Son émission de mardi dernier avait déjà annoncé la couleur. D'une voix fatiguée et tremblante, il continuait à défendre ses convictions, mais surtout à dénoncer les malversations du régime libéral.

La fatigue a eu finalement le dessus sur le lion de la république. Sa voix est celle des personnes qui se sont tues, des personnes qui n'ont plus de voix, bref la voix du peuple sénégalais. Ses nombreux voyages à l'étranger notamment en France et aux États Unis, ajoutés à ses interminables combats judiciaires ont fini de lui rappeler sa nature humaine. Mon cher ami, vous n'êtes pas une machine. Quelque que soit la noblesse de votre combat, votre apport pour la démocratie sénégalaise, la liberté d'expression et la conscientisation du peuple, vous avez le droit et le devoir de vous reposer.

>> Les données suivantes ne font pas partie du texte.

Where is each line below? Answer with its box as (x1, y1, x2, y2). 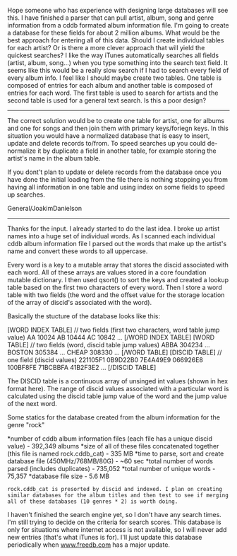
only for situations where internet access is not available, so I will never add (7, 526, 227, 533)
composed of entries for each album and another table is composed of (7, 81, 213, 89)
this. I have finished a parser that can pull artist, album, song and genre (7, 13, 214, 22)
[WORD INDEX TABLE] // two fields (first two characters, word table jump (7, 325, 220, 334)
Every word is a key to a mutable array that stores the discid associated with (7, 261, 229, 269)
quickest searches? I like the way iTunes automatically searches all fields (7, 51, 219, 59)
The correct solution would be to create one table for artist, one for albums (7, 117, 224, 124)
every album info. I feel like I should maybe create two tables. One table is (7, 74, 222, 82)
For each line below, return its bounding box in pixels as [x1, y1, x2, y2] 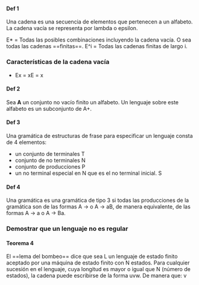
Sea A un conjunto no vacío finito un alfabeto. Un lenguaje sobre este [6, 98, 179, 105]
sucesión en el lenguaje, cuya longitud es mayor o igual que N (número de [6, 266, 191, 273]
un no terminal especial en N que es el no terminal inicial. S [14, 169, 162, 177]
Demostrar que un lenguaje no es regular [6, 225, 128, 233]
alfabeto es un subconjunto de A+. [6, 105, 92, 112]
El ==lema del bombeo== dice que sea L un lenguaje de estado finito [6, 253, 178, 260]
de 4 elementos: [6, 139, 47, 146]
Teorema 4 [6, 239, 34, 246]
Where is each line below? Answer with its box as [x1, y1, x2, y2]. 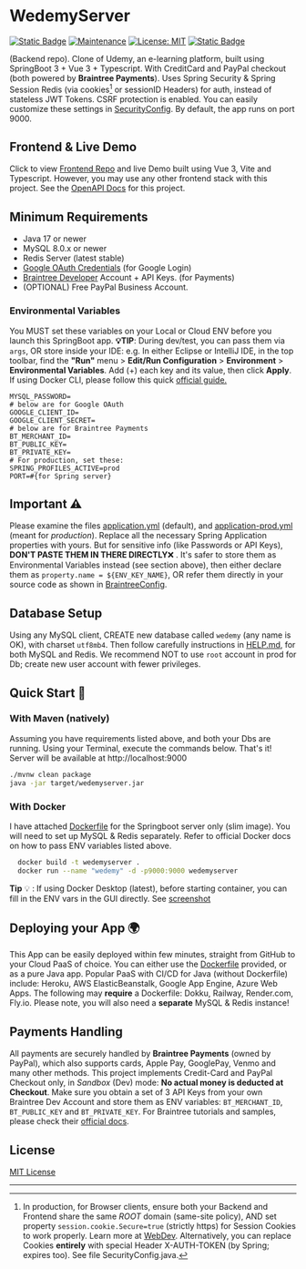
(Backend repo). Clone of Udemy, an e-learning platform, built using [9, 53, 265, 64]
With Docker [9, 800, 66, 813]
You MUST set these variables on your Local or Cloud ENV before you [9, 325, 272, 336]
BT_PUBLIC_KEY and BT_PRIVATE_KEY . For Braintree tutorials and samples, [9, 1106, 276, 1117]
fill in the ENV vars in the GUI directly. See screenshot [9, 893, 211, 904]
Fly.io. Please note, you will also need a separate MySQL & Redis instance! [9, 998, 290, 1008]
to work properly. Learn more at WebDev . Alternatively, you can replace [22, 1231, 291, 1242]
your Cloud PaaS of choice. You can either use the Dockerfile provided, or [9, 958, 287, 970]
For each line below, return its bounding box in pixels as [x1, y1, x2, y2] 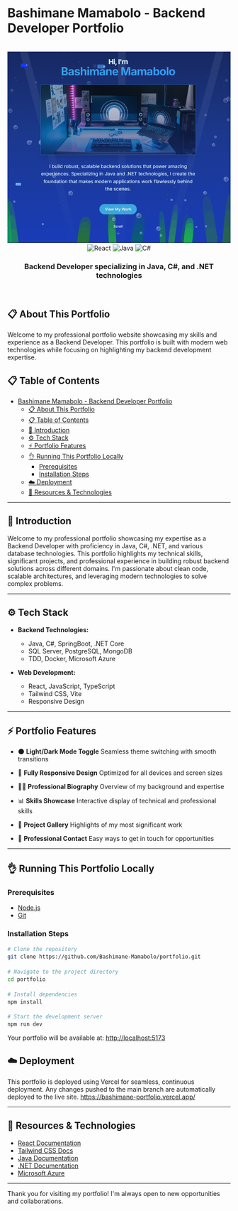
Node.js [17, 903, 41, 912]
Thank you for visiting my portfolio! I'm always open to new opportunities [7, 1189, 221, 1198]
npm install [7, 998, 42, 1006]
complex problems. [7, 579, 64, 587]
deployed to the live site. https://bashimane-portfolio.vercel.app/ [7, 1092, 196, 1101]
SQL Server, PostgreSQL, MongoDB [28, 646, 132, 655]
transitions [17, 755, 49, 764]
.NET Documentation [17, 1161, 79, 1170]
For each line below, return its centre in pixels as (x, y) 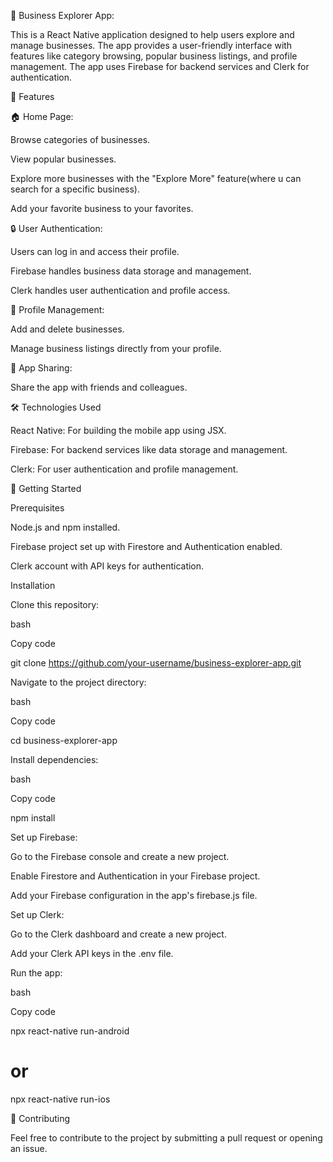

Car nous avons encore besoin de vous, le combat sera long et vous le savez mieux que quiconque. Plus que jamais c'est le moment de faire face aux libéraux. Vous êtes l'opposant le plus crédible de Wade. Votre combat sur la toile est plus que louable. Malgré la multiplication aujourd'hui des émissions politiques sur les différents sites internet, Deeg Deeg est une marque de fabrique, un label, un style et une argumentation à la fois rationnelle et responsable. Alors permettez moi de dire à cette maladie qui vous a terrassé depuis la semaine dernière de bien vouloir vous laisser tranquille. C'est tout un peuple qui prie pour le rétablissement de leur combattant, de leur héros. Souleymane, revenez nous vite en très bonne santé.

De la part d'un ami, d'un lecteur, d'un auditeur.